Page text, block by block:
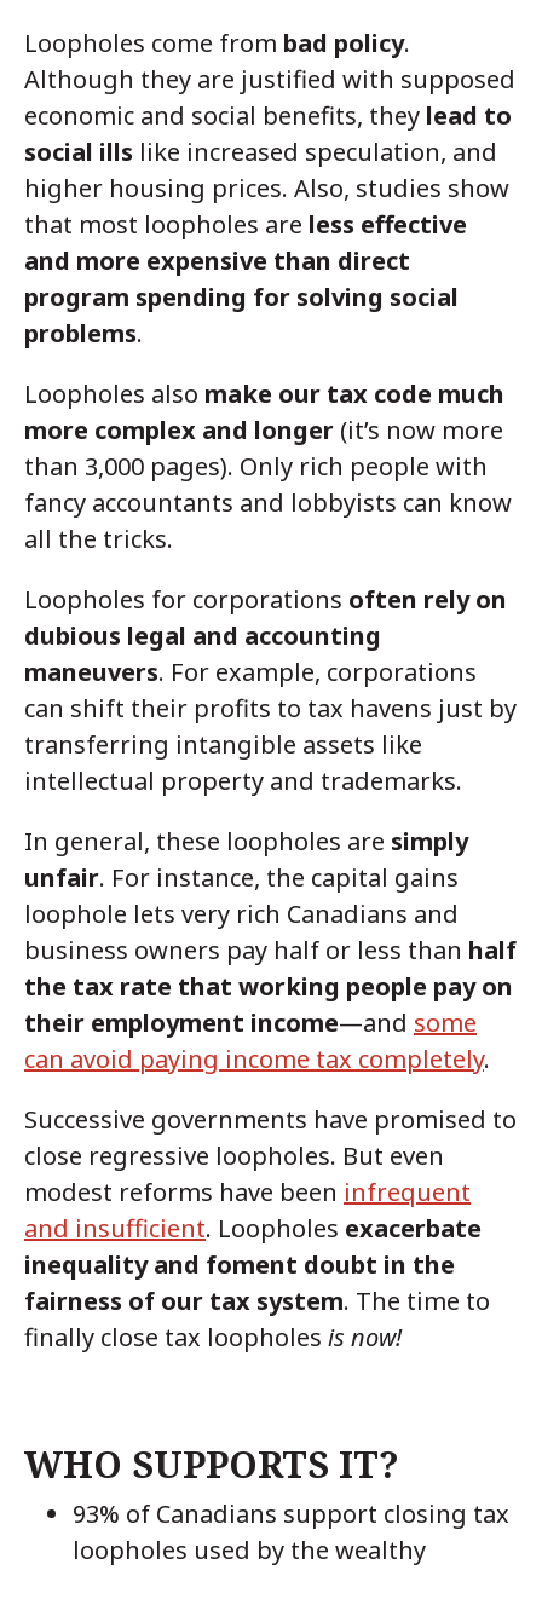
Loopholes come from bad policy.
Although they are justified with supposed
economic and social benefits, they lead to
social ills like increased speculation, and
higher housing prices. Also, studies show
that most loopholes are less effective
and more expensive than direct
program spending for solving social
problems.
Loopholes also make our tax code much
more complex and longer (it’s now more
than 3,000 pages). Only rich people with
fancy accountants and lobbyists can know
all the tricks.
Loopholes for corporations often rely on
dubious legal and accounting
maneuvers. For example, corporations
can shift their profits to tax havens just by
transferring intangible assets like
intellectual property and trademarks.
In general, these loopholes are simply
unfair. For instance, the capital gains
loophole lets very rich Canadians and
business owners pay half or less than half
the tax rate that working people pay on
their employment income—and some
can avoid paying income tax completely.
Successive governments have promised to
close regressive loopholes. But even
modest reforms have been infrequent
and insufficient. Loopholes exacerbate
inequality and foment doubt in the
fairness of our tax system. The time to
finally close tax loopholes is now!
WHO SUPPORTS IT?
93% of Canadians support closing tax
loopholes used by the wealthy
^^^^^^^^^^^^^^^^
◆ **YOUR OBJECTIVE**: In the listing above, find the line with "In general, these loopholes are simply" and the line with "can avoid paying income tax completely.", then reproduce both and every line between them exactly.

◆ **EXERCISE OUTPUT**:
In general, these loopholes are simply
unfair. For instance, the capital gains
loophole lets very rich Canadians and
business owners pay half or less than half
the tax rate that working people pay on
their employment income—and some
can avoid paying income tax completely.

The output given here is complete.